The full draft paper, "Recognising Freedom of Thought in Irish Constitutional Law", is available to view at https://ucc-ie.academia.edu/MariaCahill 

On a lighter note...

Why did you choose to study law?

I had lots of intellectual interests, so the CAO form was very tricky for me. I ended up beginning a degree in Psychology and Economics in Trinity, and had a friend who was studying Law there. She kept telling me about William Binchy’s fascinating Tort Law lectures and eventually convinced me to get up at 6.30am one Friday morning to catch the train to Dublin to sit in on a 9am lecture. I did, and it was wonderful, and that was that.

Who are your greatest academic influences?

Gerard Hogan, Advocate-General at the Court of Justice of the European Union, taught me constitutional law in first year and impressed on us the priority of principle over expediency in constitutional law. Neil Walker, my PhD supervisor, had – and still has – a wonderful way of mapping intellectual disagreements with composure and justice and grace. When I go to conferences, the academics who impress me most are those who make creative contributions that go against the grain. That’s when you feel the exhilaration of academic freedom.

What is your favourite non-law book?

2020 is such a great year for reading good books, so this changes frequently, but one of my current favourites is Fyodor Dostoevsky’s “The Brothers Karamazov”. It’s not short, but every few pages there are moments of pure genius.

What is proudest academic achievement to date?

Any of the little moments when you can see that students have transcended the syllabus, the exam, and the intellectual imprisonment of worrying about what they think I think they should think, and are caught up in the joy of exploring an interesting idea for its own sake, no matter where the thought takes them.

Further information

Maria Cahill is Professor of Law at University College Cork and a Research Associate at the Programme for the Foundations of Law and Constitutional Government at the University of Oxford. She was a Visiting Fellow at the Institute of European and Comparative Law at the University of Oxford in 2015 and a Kathleen Fitzpatrick Visiting Fellow at the Centre for Comparative Constitutional Studies at the University of Melbourne in 2019.

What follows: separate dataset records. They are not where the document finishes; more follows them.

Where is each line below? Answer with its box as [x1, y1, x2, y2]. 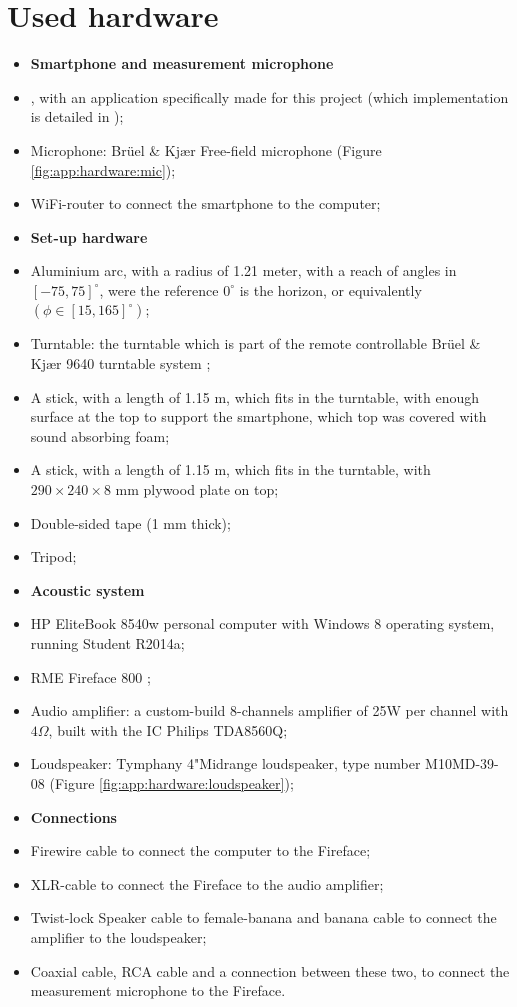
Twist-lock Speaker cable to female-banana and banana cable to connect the [30, 907, 497, 928]
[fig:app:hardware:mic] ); [30, 159, 176, 180]
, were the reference [99, 279, 219, 300]
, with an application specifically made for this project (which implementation [30, 86, 509, 107]
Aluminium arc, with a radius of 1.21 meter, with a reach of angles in [30, 260, 457, 281]
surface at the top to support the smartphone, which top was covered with [30, 406, 487, 427]
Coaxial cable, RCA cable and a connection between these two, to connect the [30, 960, 510, 981]
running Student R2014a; [30, 633, 185, 653]

Her work has been published, among other places, in the International Journal of Constitutional Law, Cambridge Law Journal, American Journal of Jurisprudence, German Law Journal, Dublin University Law Journal, Irish Jurist, and the Irish Journal of European Law.

Recently, Maria's research has focussed on social groups: examining concepts such as subsidiarity (as a concept, in its interaction with sovereignty and liberalism, in its application within the European Union and the Council of Europe, in the context of fundamental rights adjudication, and so on) and freedom of association and pluralism. More generally, she is interested in issues of constitutional theory (questions of amendability, constituent power, constitutional architecture), legal theory, legal history and comparative law.